Leia a crônica a seguir, de Luis Fernando Verissimo, e responda às questões propostas.

Cultura


Ele disse:

“O teu sorriso é como o primeiro suave susto de Julieta quando, das sombras perfumadas do jardim sob a janela insone, Romeu deu voz ao sublime Bardo e a própria noite aguçou seus ouvidos.”

E ela disse:

“Corta essa.”

E ele disse:

“A tua modéstia é como rubor que assoma à face de rústicas campônias acossadas num quadro de Bruegel, pai, enaltecendo seu rubicundo encanto e derrotando o próprio simular de recato que a natureza, ao deflagrá-lo, quis.”

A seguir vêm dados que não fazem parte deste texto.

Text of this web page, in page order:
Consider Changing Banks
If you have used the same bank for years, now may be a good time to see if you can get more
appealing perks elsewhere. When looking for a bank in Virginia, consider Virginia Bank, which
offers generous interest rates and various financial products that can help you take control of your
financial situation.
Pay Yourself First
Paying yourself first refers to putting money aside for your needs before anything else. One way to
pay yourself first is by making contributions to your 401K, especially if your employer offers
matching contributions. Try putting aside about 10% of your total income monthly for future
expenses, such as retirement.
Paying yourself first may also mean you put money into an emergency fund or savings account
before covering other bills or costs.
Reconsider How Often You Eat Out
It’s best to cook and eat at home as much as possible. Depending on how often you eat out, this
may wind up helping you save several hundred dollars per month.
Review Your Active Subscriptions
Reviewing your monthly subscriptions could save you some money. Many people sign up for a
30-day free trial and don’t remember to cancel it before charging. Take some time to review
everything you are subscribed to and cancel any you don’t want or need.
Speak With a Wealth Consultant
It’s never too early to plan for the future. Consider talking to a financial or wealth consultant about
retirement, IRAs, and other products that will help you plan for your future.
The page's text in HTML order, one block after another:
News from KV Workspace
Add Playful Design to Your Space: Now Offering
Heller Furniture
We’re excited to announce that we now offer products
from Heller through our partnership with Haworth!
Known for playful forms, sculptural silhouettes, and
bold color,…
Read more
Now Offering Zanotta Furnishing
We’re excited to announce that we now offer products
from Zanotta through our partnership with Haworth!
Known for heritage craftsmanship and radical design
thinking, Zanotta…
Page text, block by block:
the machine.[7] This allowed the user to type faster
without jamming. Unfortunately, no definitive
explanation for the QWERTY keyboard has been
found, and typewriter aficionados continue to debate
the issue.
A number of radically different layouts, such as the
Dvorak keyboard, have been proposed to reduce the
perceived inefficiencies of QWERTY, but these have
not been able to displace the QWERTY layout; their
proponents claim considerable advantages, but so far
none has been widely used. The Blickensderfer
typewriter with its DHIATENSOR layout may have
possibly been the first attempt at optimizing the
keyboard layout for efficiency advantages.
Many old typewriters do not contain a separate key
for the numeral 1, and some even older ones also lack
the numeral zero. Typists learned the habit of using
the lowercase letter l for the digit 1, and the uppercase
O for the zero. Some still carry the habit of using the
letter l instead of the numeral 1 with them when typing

E ela disse: “Cumé que é?”

E ele disse: “Eu te amo como jamais um homem amou, como o Amor mesmo, em seu autoamor, jamais se considerou capaz de amar.”

E ela: “Tô sabendo...”

“Tu és a chuva e eu sou a terra; tu és ar e eu sou fogo; tu és estrume, eu sou raiz.”

“Pô!”

“Desculpe. Esquece este último símile. Minha amada, minha vida. A inspiração é tanta que transborda e me foge, eu estou bêbado de paixão, o estilo tropeça no meio-fio, as frases caem do bolso...”

“Sei...”

“Os teus olhos são dois poços de águas claras onde brinca a luz da manhã, minha amada. A tua fronte é como o muro de alabastro do tempo de Zamaz-al-Kaad, onde os sábios iam roçar o nariz e pensar na Eternidade. A tua boca é uma tâmara partida... Não, a tua boca é como um... um... Pera só um pouquinho...”

“Tô só te cuidando.”

“A tua boca, a tua boca, a tua boca... (Uma imagem, meu Deus!)”

“Que qui tem a minha boca?”

“A tua boca, a tua boca... Bom, vamos pular a boca. O teu pescoço é como o pescoço de Greta Garbo na famosa cena da nuca em Madame Walewska, com Charles Boyer, dirigido por Clawrence Brown, iluminado por...”

“Escuta aqui...”

“Eu tremo! Eu desfaleço! Ela quer que eu a escute! Como se todo o meu ser não fosse uma membrana que espera a sua voz para reverberar de amor, como se o céu não fosse a campana e o Sol o badalo desta sinfonia espacial: uma palavra dela...”

“Tá ficando tarde.”

“Sim, envelhecemos. O tempo, soturno cocheiro deste carro fúnebre que é a Vida. Como disse Eliot, aliás, Yeats – ou foi Lampedusa? –, o Tempo, esse surdo-mudo que nos leva às costas...”

“Vamos logo que hoje eu não posso ficar toda a noite.”

“Vamos! Para o Congresso Carnal. O monstro de duas costas do Bardo, acima citado. Que nossos espíritos entrelaçados alcem voo e fujam, e os sentidos libertos ergam o timão e insuflem as velas para a tormentosa viagem ao vórtice da existência humana, onde, que, a, e, o, um, como, quando, por que, sei lá...”

“Vem logo.”

“Palavras, palavras...”

“Depressa!”

“Já vou. Ah, se com estas roupas eu pudesse despir tudo, civilização, educação, passado, história, nome, CPF, derme, epiderme... Uma união visceral, pâncreas e pâncreas, os dois corações se beijando através das grades de caixas torácicas como Glenn Ford e Diana Lynn em...”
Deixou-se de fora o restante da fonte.